The girl retreated, with a look half of awe, half of doubt, at the
lofty pretensions of her mistress, and returned with old Miriam,
keeping, however, prudently behind her, in order to test as little
as possible the power of her own amulet by avoiding the basilisk eye
which had terrified her.

Miriam came in, and advancing to the proud beauty, who remained
seated, made an obeisance down to the very floor, without, however,
taking her eyes for an instant off Hypatia's face.

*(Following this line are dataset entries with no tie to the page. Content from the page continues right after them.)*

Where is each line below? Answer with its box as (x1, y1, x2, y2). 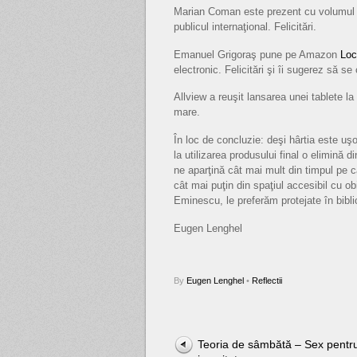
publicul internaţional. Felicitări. (174, 21, 316, 33)
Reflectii (252, 275, 282, 285)
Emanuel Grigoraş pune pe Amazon (174, 48, 340, 61)
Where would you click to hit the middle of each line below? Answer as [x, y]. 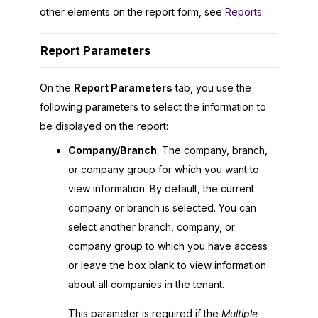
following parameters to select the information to [153, 106]
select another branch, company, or [152, 227]
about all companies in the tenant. [146, 285]
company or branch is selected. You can [162, 208]
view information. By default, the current [161, 189]
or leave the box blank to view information [167, 265]
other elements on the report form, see [132, 12]
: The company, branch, [212, 150]
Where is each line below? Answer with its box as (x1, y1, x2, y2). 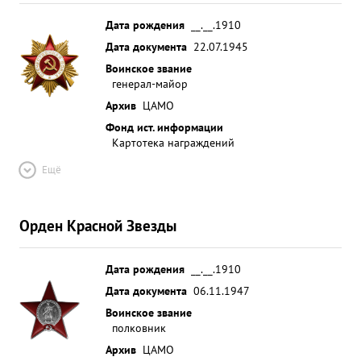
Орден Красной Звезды (19, 215, 176, 235)
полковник (112, 320, 166, 335)
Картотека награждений (112, 135, 234, 150)
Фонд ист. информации (106, 119, 223, 135)
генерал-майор (112, 76, 188, 91)
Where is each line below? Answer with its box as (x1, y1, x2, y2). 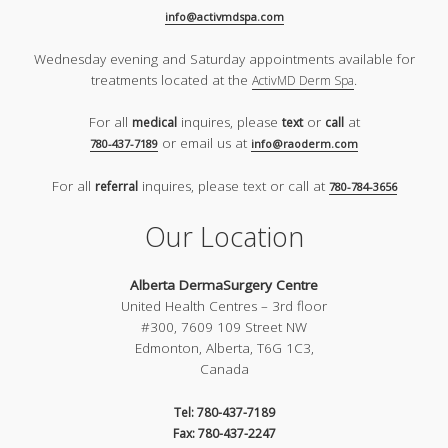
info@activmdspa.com (164, 8, 284, 24)
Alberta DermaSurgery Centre (130, 276, 318, 295)
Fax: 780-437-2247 (172, 424, 276, 442)
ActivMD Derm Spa (252, 71, 354, 89)
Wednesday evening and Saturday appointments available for (33, 49, 415, 68)
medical (131, 114, 177, 132)
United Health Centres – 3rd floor (121, 297, 327, 316)
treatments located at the (91, 70, 252, 89)
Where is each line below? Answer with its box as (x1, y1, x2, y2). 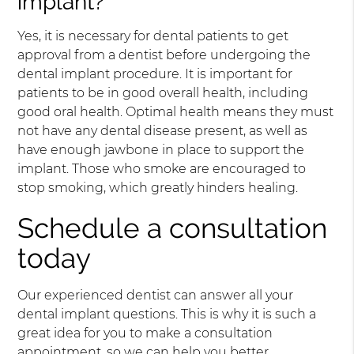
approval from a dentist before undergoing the (17, 47, 311, 63)
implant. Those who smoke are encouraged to (17, 161, 307, 177)
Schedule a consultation (17, 212, 328, 245)
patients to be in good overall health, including (17, 85, 309, 101)
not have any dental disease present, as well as (17, 123, 308, 139)
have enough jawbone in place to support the (17, 142, 305, 158)
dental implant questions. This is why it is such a (17, 307, 317, 322)
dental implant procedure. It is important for (17, 66, 293, 82)
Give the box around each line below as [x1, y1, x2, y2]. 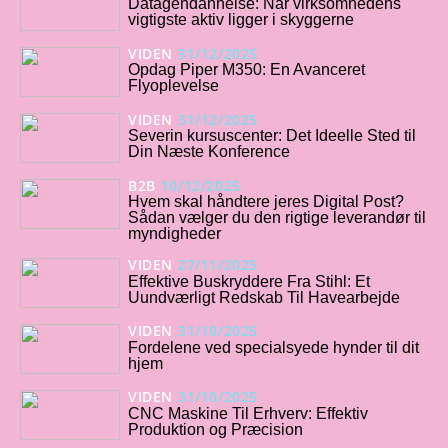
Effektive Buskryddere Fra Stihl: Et [128, 272, 370, 290]
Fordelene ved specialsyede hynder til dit [128, 338, 419, 356]
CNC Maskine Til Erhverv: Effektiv [128, 404, 368, 422]
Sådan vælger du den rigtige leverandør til [128, 209, 426, 227]
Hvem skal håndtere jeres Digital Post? [128, 193, 404, 211]
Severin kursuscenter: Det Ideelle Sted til [128, 127, 416, 145]
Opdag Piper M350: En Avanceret [128, 61, 365, 79]
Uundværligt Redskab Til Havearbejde [128, 288, 400, 306]
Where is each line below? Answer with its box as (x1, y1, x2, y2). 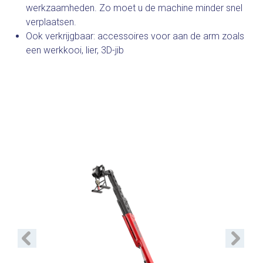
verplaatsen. (26, 16, 76, 28)
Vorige (9, 230, 36, 241)
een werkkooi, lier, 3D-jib (26, 45, 124, 56)
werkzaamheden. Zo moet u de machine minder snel (26, 2, 242, 14)
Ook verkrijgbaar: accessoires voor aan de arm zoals (26, 31, 244, 42)
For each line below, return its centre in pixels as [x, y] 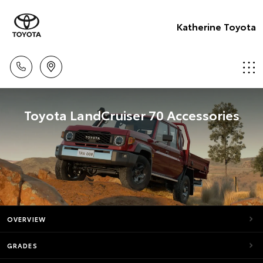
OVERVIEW [26, 219]
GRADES [22, 245]
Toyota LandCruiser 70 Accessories [131, 114]
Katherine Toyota [216, 26]
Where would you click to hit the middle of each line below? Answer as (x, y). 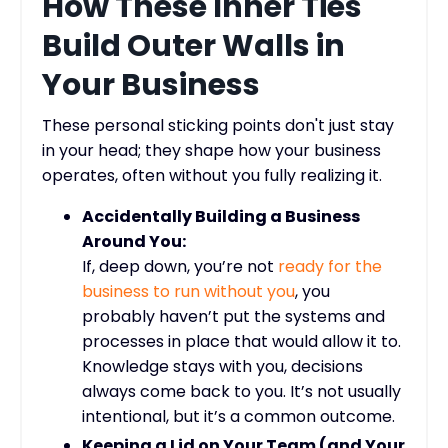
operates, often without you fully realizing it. (212, 176)
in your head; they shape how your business (211, 151)
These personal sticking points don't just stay (218, 126)
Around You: (134, 242)
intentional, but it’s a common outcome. (238, 417)
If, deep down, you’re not (180, 267)
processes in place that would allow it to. (241, 342)
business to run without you (188, 292)
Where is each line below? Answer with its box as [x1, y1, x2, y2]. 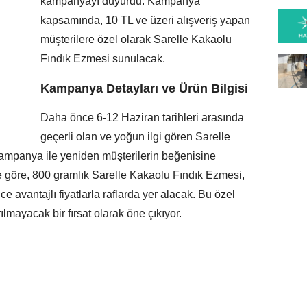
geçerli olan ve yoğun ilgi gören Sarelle [40, 130, 230, 143]
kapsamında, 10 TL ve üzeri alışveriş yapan [40, 14, 250, 26]
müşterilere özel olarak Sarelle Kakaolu [40, 33, 232, 45]
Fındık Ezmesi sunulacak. [40, 52, 165, 64]
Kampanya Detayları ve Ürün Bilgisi [40, 81, 248, 95]
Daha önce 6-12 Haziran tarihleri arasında [40, 111, 244, 123]

Her countenance was haggard and bony, with broad sharp-cut lips,
stamped with a strangely mingled expression of strength and
sensuality. Put the feature about her which instantly fixed
Hypatia's attention, and from which she could not in spite of
herself withdraw it, was the dry, glittering, coal-black eye which
glared out from underneath the gray fringe of her swarthy brows,
between black locks covered with gold coins. Hypatia could look at
nothing but those eyes; and she reddened, and grew all but
unphilosophically angry, as she saw that the old woman intended her
to look at them, and feel the strange power which she evidently
wished them to exercise.

After a moment's silence, Miriam drew a letter from her bosom, and
with a second low obeisance presented it.

'From whom is this?'

'Perhaps the letter itself will tell the beautiful lady, the
fortunate lady, the discerning lady,' answered she, in a fawning,
wheedling tone. 'How should a poor old Jewess know great folks'
secrets?'

'Great folks?--'

Hypatia looked at the seal which fixed a silk cord round the letter.
It was Orestes'; and so was the handwriting .... Strange that he
should have chosen such a messenger! What message could it be which
required such secrecy?

She clapped her hands for the maid. 'Let this woman wait in the
ante-room.' Miriam glided out backwards, bowing as she went. As
Hypatia looked up over the letter to see whether she was alone, she
caught a last glance of that eye still fixed upon her, and an
expression in Miriam's face which made her, she knew not why,
shudder and turn chill.

'Foolish that I am! What can that witch be to me? But now for the
letter.'

'To the most noble and most beautiful, the mistress of philosophy,
beloved of Athene, her pupil and slave sends greeting.'....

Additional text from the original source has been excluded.